• **RAW DATA**
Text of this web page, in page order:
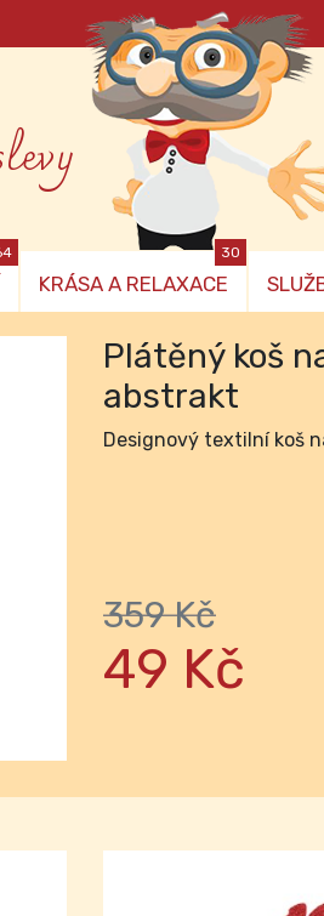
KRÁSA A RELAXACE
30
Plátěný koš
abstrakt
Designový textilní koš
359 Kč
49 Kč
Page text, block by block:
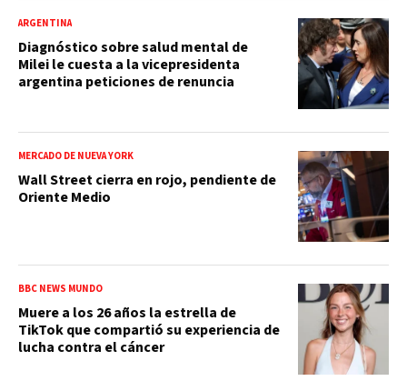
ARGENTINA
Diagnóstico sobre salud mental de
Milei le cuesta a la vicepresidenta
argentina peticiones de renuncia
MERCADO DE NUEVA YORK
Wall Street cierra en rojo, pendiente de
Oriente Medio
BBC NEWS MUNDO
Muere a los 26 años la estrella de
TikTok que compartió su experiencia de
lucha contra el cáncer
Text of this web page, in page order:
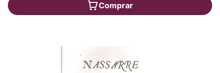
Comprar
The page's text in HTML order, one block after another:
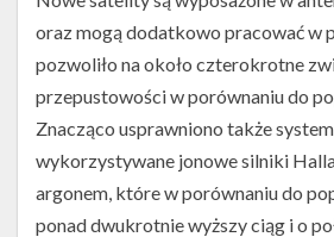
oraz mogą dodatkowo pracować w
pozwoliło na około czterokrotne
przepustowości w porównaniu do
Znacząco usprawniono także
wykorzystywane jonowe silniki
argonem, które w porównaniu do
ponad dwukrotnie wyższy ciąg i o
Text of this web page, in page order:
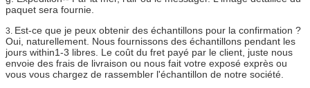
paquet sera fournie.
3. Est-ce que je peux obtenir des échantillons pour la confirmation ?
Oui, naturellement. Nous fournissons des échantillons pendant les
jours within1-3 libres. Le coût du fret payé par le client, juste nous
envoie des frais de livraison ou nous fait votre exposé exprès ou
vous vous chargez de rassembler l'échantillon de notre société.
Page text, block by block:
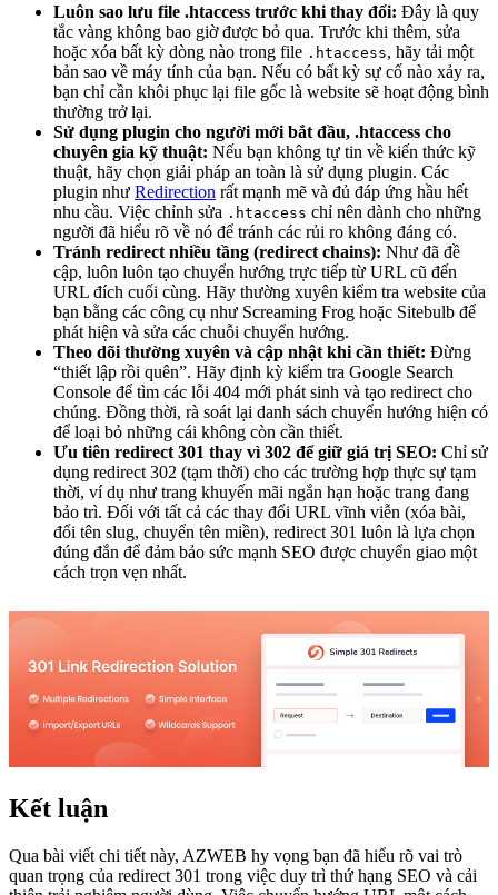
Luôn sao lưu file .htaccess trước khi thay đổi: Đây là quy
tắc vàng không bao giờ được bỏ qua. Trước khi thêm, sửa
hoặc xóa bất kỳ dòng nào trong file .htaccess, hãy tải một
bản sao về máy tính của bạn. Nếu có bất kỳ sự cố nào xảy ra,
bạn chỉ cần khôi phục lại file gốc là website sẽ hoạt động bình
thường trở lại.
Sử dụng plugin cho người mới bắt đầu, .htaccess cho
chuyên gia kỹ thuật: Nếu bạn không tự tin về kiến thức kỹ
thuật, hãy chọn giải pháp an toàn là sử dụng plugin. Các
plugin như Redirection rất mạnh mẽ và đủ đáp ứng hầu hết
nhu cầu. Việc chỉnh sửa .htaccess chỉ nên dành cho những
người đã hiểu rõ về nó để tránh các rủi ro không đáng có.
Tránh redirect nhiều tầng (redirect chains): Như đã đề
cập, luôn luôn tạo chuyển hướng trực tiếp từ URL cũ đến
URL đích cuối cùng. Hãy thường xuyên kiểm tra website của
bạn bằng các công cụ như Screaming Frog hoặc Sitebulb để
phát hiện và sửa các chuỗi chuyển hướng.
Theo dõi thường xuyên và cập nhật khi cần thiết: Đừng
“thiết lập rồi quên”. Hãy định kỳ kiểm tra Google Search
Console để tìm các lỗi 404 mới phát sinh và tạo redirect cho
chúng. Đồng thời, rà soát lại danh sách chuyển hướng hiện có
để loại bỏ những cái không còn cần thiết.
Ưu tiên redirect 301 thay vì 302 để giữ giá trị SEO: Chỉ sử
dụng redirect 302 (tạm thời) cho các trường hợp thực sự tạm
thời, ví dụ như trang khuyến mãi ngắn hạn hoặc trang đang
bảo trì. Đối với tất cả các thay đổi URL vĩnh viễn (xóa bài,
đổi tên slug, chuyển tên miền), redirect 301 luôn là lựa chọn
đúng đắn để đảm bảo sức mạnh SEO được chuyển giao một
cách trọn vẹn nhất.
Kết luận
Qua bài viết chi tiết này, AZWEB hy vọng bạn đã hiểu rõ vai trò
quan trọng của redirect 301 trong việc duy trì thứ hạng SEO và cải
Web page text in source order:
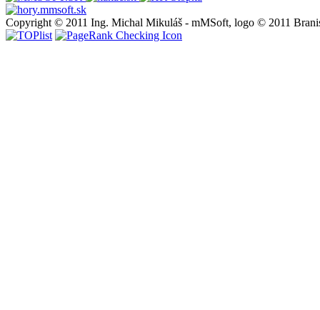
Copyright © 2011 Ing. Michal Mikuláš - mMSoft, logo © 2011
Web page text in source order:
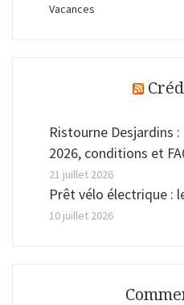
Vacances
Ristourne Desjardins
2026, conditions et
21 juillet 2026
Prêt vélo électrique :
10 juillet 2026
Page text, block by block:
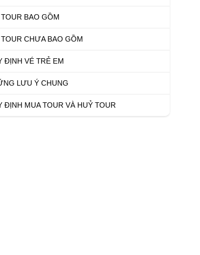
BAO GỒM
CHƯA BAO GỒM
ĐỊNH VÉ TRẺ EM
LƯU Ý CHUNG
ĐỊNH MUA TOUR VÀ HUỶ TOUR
...
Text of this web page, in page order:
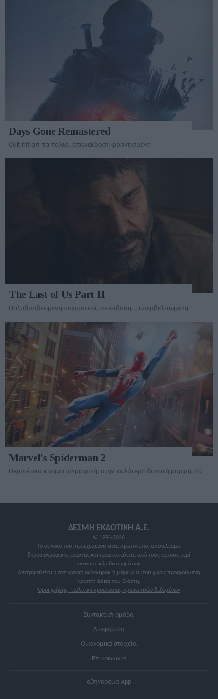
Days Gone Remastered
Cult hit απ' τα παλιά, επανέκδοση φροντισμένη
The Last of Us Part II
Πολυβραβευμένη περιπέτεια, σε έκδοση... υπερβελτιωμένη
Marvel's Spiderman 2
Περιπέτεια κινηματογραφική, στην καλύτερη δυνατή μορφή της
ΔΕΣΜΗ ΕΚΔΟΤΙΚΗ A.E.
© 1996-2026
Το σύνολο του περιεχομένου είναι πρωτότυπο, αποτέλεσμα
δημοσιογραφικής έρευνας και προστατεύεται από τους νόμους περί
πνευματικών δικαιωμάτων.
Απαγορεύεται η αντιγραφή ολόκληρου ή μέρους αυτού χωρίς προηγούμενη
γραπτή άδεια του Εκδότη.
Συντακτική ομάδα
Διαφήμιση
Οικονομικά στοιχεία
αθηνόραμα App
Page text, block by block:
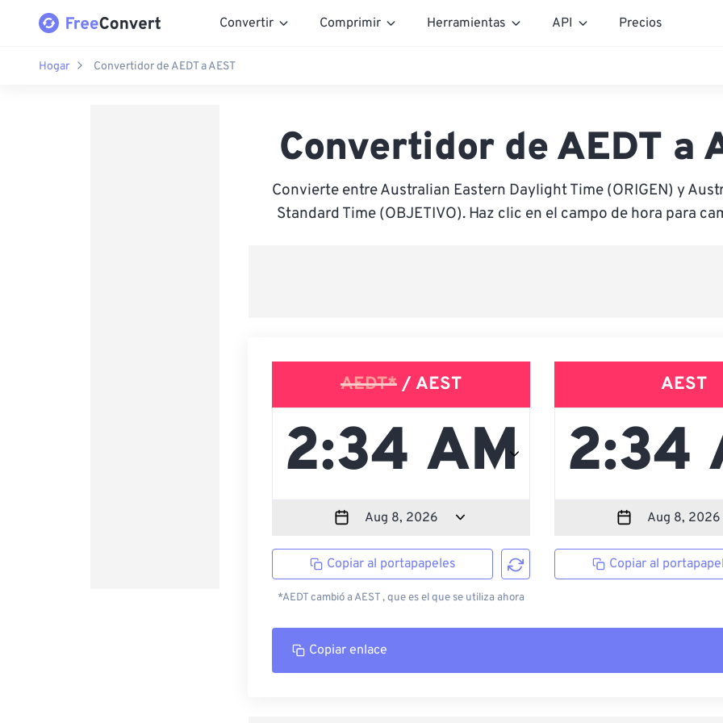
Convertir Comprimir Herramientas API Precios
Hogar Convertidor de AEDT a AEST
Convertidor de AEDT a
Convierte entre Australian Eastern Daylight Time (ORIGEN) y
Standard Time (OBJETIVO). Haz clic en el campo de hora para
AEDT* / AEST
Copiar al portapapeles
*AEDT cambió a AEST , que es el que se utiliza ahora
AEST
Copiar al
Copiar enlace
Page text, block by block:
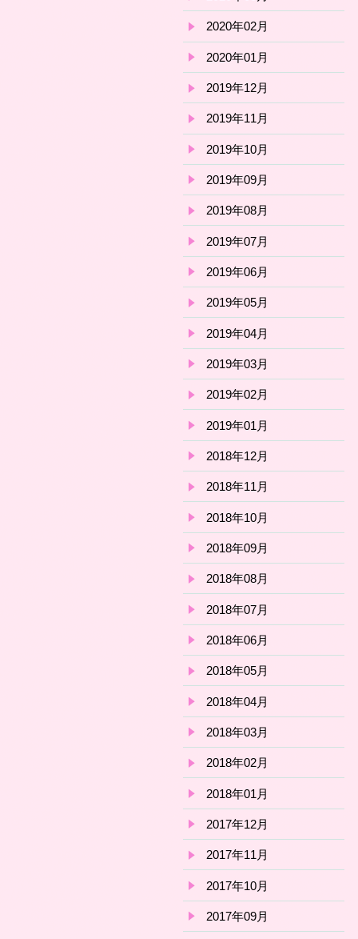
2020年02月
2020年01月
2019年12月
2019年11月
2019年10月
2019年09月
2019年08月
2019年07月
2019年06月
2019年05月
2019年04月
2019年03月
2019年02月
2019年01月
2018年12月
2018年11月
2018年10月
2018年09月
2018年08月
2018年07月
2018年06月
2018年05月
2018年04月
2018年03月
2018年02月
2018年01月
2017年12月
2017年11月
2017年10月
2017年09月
--
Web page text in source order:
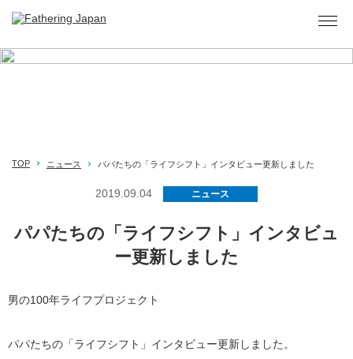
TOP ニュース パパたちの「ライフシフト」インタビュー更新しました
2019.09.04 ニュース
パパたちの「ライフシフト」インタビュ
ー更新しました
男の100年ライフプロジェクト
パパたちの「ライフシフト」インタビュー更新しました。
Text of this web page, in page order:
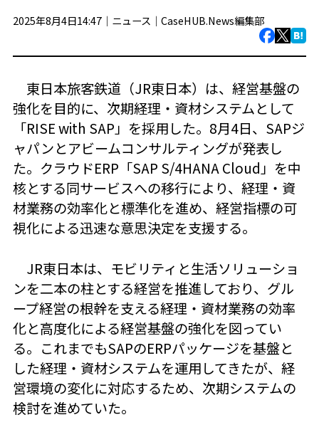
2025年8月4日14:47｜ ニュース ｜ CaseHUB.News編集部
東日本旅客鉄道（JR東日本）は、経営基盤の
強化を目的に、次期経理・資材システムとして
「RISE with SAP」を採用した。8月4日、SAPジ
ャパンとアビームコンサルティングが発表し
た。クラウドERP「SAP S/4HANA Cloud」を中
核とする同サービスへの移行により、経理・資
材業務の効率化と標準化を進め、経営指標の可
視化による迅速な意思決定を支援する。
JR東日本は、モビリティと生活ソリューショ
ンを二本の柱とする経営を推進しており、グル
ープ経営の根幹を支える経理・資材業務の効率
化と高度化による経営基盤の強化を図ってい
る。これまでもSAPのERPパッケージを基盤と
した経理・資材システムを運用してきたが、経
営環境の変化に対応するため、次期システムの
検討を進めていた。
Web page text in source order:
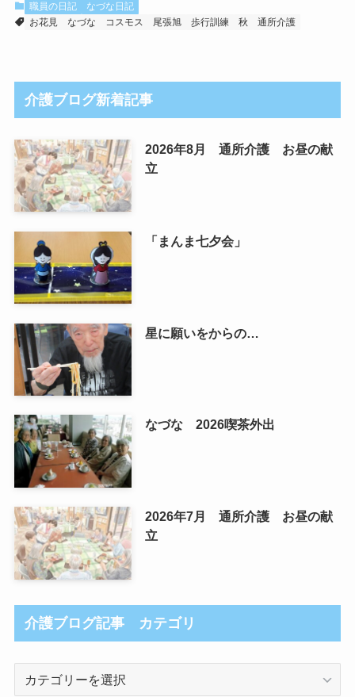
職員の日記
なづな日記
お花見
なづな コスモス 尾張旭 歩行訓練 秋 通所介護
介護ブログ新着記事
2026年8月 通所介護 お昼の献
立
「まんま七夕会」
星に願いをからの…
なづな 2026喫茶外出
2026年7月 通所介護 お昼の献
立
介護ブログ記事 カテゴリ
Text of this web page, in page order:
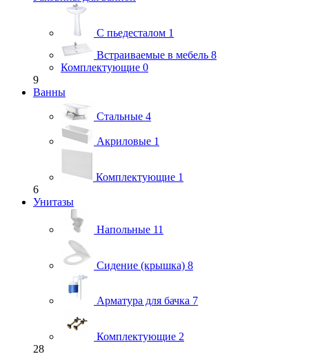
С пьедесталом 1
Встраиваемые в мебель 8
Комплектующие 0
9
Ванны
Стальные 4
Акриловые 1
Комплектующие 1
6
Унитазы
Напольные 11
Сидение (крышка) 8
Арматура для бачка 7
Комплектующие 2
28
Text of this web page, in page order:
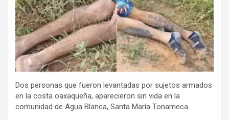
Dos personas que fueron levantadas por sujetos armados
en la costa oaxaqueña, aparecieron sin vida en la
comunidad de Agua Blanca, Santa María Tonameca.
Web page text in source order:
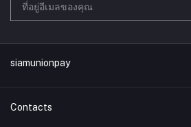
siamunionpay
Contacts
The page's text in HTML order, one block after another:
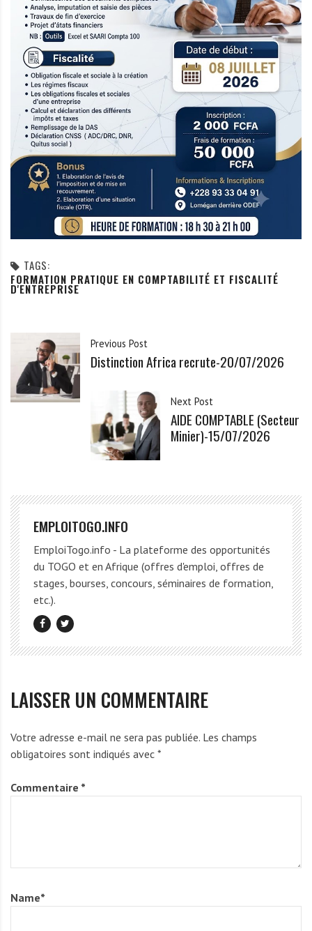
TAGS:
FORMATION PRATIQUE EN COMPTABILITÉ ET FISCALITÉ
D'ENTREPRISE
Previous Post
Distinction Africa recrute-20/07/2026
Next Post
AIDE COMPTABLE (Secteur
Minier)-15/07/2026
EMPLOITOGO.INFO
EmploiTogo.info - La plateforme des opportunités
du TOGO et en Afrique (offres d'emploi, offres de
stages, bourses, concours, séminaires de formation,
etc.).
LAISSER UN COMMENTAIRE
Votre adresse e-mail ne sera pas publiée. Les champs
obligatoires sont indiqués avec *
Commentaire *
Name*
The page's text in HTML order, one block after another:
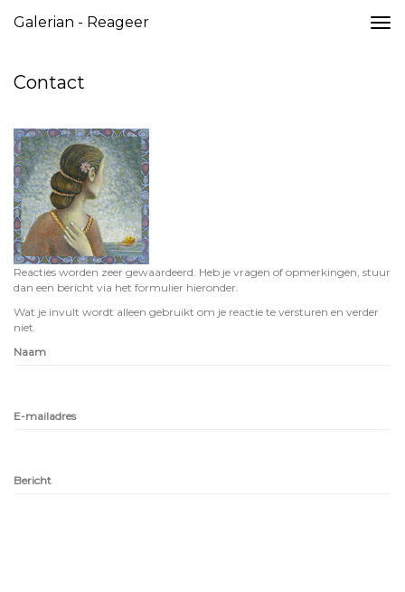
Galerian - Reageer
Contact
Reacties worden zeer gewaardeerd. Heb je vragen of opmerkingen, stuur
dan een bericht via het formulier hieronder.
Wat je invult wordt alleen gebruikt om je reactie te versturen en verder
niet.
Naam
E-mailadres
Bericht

• **WORK INSTRUCTIONS**
Reproduce the lines above starting at the one with "Copyright © 2011" and ending at the one with "ĐỊNH MUA TOUR VÀ HUỶ TOUR", both included, exactly and with no pictures.

• **WRITTEN ANSWER**
Copyright © 2011 Ing. Michal Mikuláš - mMSoft, logo © 2011
Web page text in source order:
Vacances
Ristourne Desjardins
2026, conditions et
21 juillet 2026
Prêt vélo électrique :
10 juillet 2026
Page text, block by block:
BAO GỒM
CHƯA BAO GỒM
ĐỊNH VÉ TRẺ EM
LƯU Ý CHUNG
ĐỊNH MUA TOUR VÀ HUỶ TOUR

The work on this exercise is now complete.